Farewell to a distinguished Air Force leader

Air Force has honoured a former Chief of Air Force, retired Air Marshal Errol McCormack, who passed away in early April, aged 83.

CAPTIONFirst flight in A8-144 F111 for pilot WGCDR Errol McCormack. Story by Flying Officer Shan Galappatthy.

The funeral service for Air Marshal (retd) McCormack was held on April 22 at Anzac Memorial Chapel of St Paul, Royal Military College Duntroon.

Defence personnel and family attended the funeral commemorating the former Chief of Air Force’s extraordinary service.

Air Marshal (retd) Geoff Brown delivered a heartfelt eulogy during the funeral service and reflected on his relationship with Air Marshal (retd) McCormack, expressing gratitude for his mentorship, invaluable friendship and advice.

“Air Marshal Errol McCormack was an extraordinary leader and an outstanding aviator who dedicated his life to serving his country and the Royal Australian Air Force,” Air Marshal (retd) Brown said.

Air Marshal (retd) McCormack joined Air Force on March 9, 1962, graduating from 46 Pilots Course on June 27, 1963 and winning “Dux” of the course.

Throughout his career, he flew various aircraft including the F-111C, Canberra bomber, CA-27 Sabre, Dh-115 Vampire and the Winjeel.

His operational service included deployments to Singapore and Malaysia during the Indonesia-Malaysia confrontation while posted at RAAF Base Butterworth.

Following his tenure at Butterworth, Air Marshal (retd) McCormack deployed to support efforts in Vietnam and returned to Butterworth just eight months after leaving.

“Errol’s tour of Vietnam was actually for seven months and saw him fly 119 combat missions,” Air Marshal (retd) Brown said.

“What Errol refers to as his toughest but most productive years of his career occurred from 1989 to 1992.”

Following promotion to Air Commodore in 1989, Air Marshal (retd) McCormack filled the role of Director General Force Development (Air) and was responsible for projects including the Airborne Early Warning and Control, P-3 upgrade, the lead-in fighter and the C130-E replacement.

He was awarded the Member of the Order of Australia for his service in the role of Director General Force Development (Air).

In 1995, Air Marshal McCormack was posted to RAAF Base Butterworth as Commander Integrated Air Systems and returned to Australia to be Deputy Chief of Air Force in 1997.

“He was prepared to do what was required to achieve the best outcomes for the Air Force and the ADF,” Air Marshal (retd) Brown said.

“As Commander Integrated Air Systems, Errol was able to develop close and effective relationship with the Malaysian and Singaporean Defence Forces.

For his commitment and service as Commander Integrated Air Systems and as Deputy Chief of Air Force, Air Marshal (retd) McCormack was awarded an Officer of the Order of Australia in 1998.

Air Marshal (retd) McCormack served as Chief of Air Force from May 1998 to June 2001.

During his time as Chief he initiated many significant changes, determined to change Air Force culture to be collegiate.

“The mechanism for Errol’s culture change was the Senior Leadership Team, which I see as visionary,” Air Marshal Brown said.

“The Senior Leadership Team has and still does play a significant role in the success of Air Force.”

Air Marshal (retd) McCormack additionally had remarkable success in his subsequent career endeavours after the Air Force.

This included the creation of the Sir Richard Williams Foundation.
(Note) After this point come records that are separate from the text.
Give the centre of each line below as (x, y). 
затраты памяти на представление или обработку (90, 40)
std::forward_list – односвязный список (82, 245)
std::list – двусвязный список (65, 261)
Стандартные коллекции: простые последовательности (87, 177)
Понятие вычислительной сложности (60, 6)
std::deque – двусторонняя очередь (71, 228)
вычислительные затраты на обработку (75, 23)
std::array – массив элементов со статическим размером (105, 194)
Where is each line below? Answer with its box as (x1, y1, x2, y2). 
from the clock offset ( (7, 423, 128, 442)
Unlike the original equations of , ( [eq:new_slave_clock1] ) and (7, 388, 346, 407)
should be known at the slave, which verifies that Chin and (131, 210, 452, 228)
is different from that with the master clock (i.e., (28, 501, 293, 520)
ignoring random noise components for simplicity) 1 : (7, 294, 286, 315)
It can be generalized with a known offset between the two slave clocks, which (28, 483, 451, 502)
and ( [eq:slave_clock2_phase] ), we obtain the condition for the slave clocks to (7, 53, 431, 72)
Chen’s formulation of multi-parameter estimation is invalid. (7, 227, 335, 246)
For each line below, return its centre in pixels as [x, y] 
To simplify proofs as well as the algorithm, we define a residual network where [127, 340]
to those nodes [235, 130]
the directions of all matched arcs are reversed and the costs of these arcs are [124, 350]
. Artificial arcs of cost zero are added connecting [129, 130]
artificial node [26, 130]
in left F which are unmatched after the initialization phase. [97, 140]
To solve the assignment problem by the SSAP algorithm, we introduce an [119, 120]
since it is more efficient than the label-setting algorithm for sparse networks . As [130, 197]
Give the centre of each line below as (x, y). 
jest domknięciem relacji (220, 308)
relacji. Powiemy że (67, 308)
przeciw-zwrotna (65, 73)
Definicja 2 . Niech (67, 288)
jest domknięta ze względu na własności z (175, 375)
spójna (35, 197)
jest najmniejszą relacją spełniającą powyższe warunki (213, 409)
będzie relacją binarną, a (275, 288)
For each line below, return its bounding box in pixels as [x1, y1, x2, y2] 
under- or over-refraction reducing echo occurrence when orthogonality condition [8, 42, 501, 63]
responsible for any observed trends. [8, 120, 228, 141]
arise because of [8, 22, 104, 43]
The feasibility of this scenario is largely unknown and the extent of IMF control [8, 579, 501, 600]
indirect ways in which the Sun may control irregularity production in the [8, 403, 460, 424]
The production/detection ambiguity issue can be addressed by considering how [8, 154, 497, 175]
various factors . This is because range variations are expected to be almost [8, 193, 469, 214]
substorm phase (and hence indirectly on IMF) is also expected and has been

He served as the founding Chair in October 2008, which was when the foundation developed the scope and range of its activities to become what it is today.

“I have been so fortunate to have had Errol as a mentor and to call him a friend,” Air Marshal (retd) Brown said.

“His passing is a great loss to the RAAF, the ADF and the Australian nation, but his legacy will endure for generations to come.

“I feel privileged to have known him.”

CAPTIONAir Marshal Errol McCormack, Chief of Air Force May 1998 – June 2001.